2 weeks!!! gawd! thats a really long time. I should write more often. But these college assignments, as Soaring Heights said, have really been keeping me busy. Finished submitting three more assignments today and have to start preparing for exams for next week. I have quit smoking since I last wrote. (Once again, yes. But hopefully forever.) I've been noticing how the urge to smoke keeps on going up and down.

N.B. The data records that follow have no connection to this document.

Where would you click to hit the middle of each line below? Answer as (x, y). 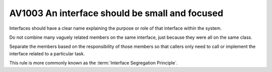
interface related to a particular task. (47, 53)
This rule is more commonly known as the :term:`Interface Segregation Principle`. (94, 63)
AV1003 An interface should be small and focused (116, 13)
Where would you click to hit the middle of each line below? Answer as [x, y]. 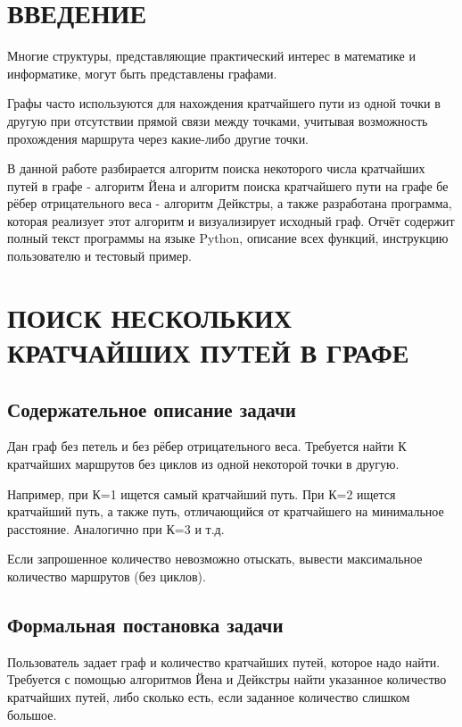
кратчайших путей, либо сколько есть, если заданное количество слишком [209, 696]
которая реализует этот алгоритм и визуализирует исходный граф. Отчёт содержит [231, 220]
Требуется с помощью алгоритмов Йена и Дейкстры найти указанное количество [227, 679]
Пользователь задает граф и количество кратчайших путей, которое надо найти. [224, 661]
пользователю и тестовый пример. [99, 256]
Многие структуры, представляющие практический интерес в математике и [211, 56]
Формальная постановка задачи [145, 624]
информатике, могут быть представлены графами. [142, 73]
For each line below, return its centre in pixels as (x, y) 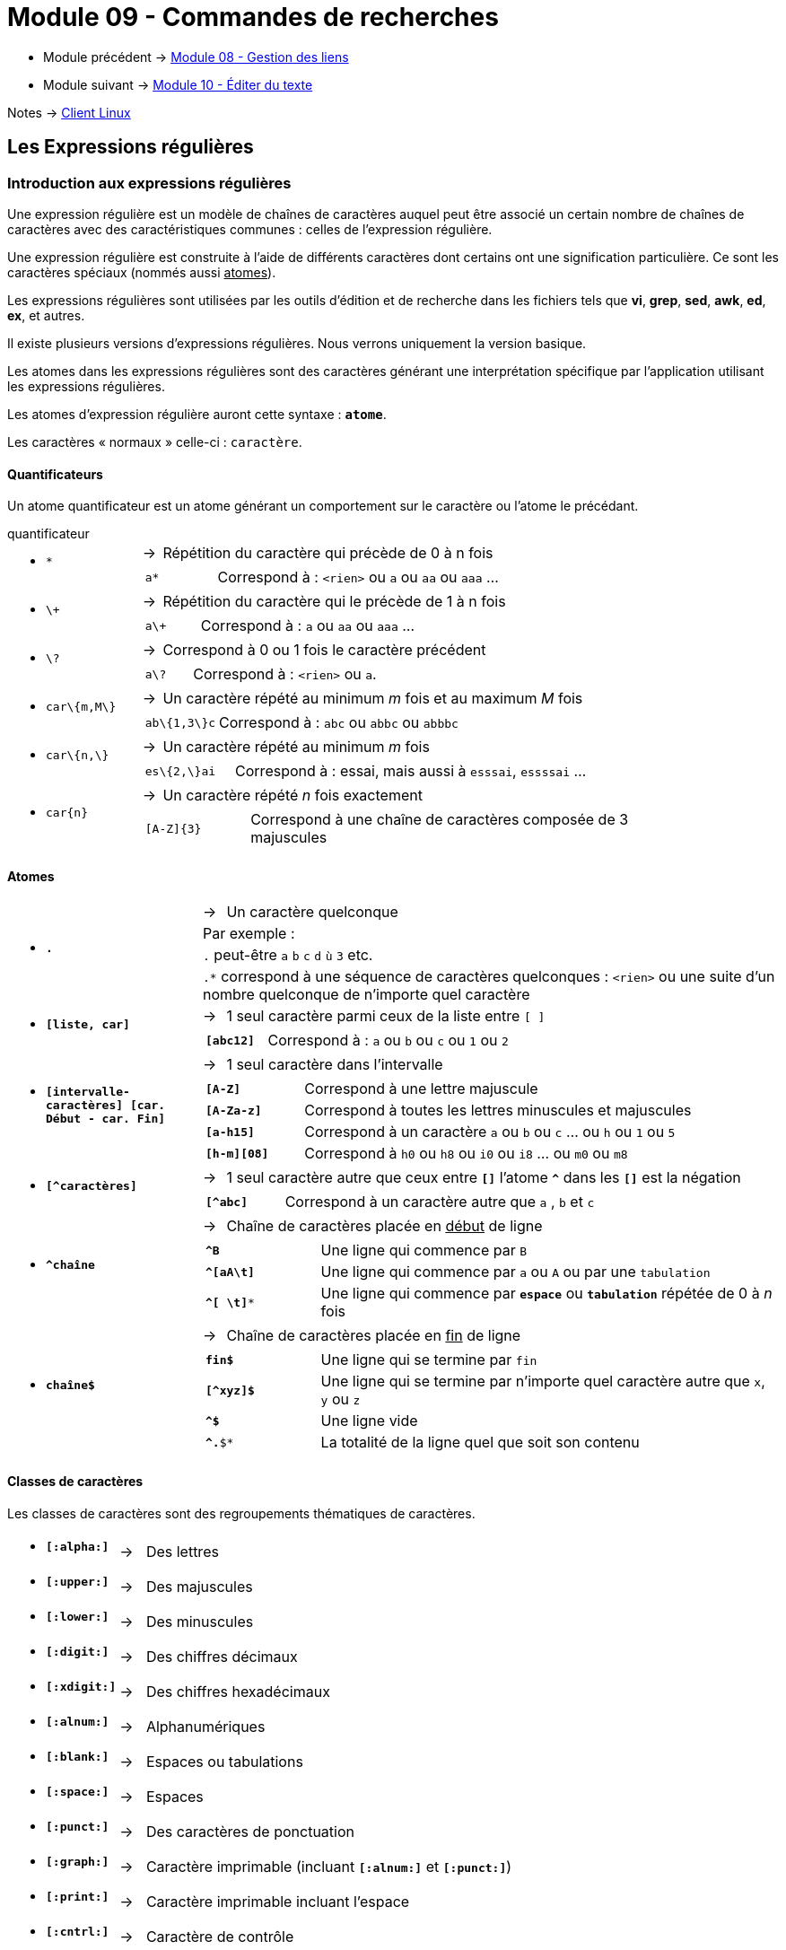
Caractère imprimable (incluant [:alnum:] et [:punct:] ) (329, 1867)
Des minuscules (200, 1622)
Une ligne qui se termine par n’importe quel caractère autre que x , (543, 1382)
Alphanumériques (205, 1727)
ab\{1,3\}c (180, 722)
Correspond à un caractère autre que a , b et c (440, 1202)
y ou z (341, 1399)
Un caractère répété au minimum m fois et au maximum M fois (373, 699)
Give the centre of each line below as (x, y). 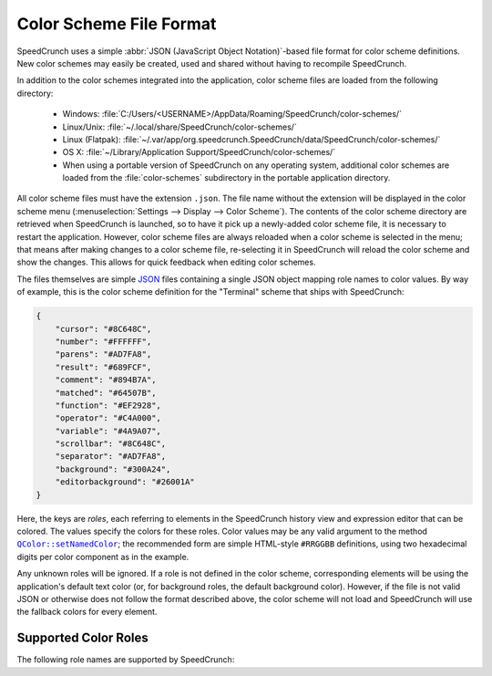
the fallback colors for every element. (87, 612)
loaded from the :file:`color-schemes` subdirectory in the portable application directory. (226, 178)
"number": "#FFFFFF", (103, 341)
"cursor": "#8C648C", (103, 329)
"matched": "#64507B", (106, 393)
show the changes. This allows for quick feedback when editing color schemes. (166, 262)
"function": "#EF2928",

Whenever I start getting tense, start losing hope, feel a bit low that is, my breathing pattern changes. One of the main reasons I smoke is to get my breathing pattern back in shape, which, I feel would lift me off the depression. Effective to some extent, as in yoga, but ultimately a killer. I keep on telling myself as to how long will I depend on cigarettes, how long can I be dependent when I want to be free. How many more excuses, how many more reasons to slip back into that cycle where there is no permanent relief. How far can I go from there? So, in the past few days, when I've been stressed, I've been talking to myself, battling myself, breathing, trying to understand the reason for the stress rather than seeking an escape, and with success. This is the same reason why psychotherapy is administered. It is given to make the person realize the reason for what is happening within and around herself or himself from an altogether unknown perspective, to bring insight and hence, ultimately, relief through gradual acceptance. Interestingly, I was never administered psychotherapy even when I pleaded once, for the simple reason that I was in no state to believe anything besides my viewpoint, such is the state in schizophrenia.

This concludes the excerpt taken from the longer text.